> [TASK DIRECTIONS] Check each line of the entries. Copy the ones that contain the string "link".

Collected data
________
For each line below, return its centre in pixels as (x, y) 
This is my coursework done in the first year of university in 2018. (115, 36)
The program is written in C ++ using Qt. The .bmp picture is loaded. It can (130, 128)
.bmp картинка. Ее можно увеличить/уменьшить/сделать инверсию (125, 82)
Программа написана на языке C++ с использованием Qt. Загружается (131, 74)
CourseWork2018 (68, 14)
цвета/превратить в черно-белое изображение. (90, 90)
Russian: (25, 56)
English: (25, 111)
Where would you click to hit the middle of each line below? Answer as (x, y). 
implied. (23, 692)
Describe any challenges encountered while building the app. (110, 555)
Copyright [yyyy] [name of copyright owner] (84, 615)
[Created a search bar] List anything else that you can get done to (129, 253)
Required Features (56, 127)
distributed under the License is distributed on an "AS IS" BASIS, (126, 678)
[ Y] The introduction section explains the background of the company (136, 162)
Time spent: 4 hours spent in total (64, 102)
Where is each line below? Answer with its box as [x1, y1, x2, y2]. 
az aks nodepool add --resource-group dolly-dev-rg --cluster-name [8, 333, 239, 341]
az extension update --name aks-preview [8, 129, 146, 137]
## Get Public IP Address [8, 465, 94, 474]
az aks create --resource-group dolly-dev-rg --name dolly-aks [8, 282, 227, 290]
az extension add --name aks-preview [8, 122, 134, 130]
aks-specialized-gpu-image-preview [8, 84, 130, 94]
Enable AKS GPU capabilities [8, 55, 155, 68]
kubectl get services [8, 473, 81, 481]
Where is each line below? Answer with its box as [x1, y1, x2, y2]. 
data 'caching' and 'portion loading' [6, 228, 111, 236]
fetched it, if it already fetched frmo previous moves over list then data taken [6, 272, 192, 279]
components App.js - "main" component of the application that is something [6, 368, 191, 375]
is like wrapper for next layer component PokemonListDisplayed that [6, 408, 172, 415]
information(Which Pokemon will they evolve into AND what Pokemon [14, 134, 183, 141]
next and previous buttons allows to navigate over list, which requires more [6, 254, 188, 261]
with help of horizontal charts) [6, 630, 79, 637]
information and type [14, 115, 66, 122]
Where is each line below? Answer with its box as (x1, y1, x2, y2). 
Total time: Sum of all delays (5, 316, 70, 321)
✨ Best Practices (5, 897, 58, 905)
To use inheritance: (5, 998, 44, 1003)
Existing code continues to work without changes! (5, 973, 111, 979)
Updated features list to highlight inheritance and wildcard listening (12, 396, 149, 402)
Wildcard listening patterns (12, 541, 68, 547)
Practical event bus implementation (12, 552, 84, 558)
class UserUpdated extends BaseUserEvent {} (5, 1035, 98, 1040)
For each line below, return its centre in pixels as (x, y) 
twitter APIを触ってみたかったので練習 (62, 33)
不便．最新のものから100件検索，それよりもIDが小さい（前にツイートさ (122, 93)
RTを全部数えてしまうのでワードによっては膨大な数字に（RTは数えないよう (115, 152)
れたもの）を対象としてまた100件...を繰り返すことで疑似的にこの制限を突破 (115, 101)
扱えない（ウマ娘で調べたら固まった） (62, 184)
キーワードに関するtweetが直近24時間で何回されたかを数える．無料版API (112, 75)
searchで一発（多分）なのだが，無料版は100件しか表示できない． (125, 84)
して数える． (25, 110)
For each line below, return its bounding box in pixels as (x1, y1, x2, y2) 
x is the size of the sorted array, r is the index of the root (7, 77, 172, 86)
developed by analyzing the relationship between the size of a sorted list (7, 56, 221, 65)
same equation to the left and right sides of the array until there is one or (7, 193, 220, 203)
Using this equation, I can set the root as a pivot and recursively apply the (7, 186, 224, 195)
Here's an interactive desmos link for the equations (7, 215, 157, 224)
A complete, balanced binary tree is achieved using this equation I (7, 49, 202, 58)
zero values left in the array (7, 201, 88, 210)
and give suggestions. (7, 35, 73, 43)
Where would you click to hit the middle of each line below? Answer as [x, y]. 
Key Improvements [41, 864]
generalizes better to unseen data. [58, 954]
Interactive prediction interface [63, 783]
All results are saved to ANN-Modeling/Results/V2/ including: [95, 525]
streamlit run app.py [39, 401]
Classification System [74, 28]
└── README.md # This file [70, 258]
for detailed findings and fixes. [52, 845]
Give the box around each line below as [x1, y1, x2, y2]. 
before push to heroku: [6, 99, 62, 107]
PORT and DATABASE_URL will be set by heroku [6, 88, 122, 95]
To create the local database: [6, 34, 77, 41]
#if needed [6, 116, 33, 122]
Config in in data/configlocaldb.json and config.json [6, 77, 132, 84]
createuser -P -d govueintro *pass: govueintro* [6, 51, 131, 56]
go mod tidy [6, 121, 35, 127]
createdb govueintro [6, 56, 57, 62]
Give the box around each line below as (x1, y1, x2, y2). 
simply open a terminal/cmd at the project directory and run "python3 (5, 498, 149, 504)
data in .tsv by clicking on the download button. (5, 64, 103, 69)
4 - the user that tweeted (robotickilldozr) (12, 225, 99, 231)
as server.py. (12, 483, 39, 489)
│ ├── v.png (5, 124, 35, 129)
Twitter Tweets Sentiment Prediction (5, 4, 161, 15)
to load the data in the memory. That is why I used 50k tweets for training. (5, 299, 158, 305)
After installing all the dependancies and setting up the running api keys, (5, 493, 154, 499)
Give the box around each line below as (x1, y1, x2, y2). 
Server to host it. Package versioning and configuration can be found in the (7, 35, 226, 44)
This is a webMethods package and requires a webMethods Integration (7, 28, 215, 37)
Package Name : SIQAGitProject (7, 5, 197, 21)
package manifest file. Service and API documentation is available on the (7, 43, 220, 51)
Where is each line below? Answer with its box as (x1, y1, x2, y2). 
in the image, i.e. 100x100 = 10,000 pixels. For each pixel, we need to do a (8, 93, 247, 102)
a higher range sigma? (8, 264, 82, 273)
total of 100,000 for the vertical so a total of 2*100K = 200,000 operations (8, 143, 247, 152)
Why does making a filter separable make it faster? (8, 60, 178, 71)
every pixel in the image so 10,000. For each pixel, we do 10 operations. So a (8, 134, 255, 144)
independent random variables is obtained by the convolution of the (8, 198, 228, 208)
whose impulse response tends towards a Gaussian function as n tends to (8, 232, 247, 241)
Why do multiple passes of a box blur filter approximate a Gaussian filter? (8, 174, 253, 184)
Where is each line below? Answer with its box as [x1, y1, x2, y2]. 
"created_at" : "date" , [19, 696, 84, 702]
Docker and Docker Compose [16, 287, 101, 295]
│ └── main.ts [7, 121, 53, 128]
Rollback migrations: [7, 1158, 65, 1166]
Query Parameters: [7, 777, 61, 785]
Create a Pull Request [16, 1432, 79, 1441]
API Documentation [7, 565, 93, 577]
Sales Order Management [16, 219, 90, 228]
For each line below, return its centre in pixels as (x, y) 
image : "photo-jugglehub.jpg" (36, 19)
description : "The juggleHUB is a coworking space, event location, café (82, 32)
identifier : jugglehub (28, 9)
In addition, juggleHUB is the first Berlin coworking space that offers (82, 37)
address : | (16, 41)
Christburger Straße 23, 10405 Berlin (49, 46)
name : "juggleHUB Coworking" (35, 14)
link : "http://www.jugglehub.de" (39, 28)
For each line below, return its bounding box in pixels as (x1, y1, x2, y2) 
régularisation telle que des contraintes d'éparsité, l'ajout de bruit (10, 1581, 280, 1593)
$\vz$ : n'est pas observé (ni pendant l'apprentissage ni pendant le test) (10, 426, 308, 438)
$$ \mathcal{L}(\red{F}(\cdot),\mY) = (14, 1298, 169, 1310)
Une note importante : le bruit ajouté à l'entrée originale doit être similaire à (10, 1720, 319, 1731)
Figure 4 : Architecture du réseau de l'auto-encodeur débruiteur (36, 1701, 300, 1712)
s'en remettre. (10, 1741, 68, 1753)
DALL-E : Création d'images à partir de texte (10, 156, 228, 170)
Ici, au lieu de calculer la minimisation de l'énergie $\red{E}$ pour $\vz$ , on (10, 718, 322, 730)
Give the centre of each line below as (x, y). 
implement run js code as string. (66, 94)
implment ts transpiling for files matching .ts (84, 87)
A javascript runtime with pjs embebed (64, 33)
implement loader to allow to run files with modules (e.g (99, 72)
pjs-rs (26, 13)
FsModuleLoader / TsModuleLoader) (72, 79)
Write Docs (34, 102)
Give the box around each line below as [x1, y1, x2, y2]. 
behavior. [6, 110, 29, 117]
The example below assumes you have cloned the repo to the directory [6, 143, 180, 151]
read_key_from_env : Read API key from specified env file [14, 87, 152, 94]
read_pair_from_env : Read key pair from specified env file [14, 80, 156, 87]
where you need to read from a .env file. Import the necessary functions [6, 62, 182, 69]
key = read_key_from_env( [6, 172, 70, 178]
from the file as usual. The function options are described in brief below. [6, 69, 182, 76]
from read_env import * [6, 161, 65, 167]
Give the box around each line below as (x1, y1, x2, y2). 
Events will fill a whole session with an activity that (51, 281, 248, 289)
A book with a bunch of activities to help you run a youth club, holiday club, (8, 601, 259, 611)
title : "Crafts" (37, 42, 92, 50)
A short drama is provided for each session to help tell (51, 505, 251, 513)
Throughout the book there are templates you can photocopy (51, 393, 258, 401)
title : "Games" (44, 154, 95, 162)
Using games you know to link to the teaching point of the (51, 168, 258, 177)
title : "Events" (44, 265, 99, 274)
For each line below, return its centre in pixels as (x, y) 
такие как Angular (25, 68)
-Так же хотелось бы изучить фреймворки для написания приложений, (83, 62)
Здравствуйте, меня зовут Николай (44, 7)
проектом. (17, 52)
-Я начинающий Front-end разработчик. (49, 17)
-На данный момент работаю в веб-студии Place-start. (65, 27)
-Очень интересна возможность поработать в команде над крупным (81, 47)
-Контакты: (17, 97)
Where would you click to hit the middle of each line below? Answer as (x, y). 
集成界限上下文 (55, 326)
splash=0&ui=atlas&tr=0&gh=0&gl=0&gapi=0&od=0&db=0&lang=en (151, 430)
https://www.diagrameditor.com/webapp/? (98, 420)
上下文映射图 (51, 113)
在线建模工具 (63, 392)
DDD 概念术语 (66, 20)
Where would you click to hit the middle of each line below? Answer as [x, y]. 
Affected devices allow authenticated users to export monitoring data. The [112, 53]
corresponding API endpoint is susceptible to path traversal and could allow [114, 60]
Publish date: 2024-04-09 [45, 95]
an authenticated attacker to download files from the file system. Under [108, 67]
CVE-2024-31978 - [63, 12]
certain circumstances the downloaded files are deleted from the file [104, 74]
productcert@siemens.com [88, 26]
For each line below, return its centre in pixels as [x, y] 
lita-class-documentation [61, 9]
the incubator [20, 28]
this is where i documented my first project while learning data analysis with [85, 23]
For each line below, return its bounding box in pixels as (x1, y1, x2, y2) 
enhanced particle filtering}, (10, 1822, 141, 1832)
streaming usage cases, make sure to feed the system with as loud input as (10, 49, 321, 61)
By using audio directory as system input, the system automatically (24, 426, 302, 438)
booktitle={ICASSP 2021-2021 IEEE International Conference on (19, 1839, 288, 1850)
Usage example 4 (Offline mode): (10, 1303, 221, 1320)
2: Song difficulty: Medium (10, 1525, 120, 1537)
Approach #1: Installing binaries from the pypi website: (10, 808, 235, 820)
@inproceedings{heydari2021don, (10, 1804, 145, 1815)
________
> [ANSWER SECTION]
Here's an interactive desmos link for the equations (7, 215, 157, 224)
link : "http://www.jugglehub.de" (39, 28)
Using games you know to link to the teaching point of the (51, 168, 258, 177)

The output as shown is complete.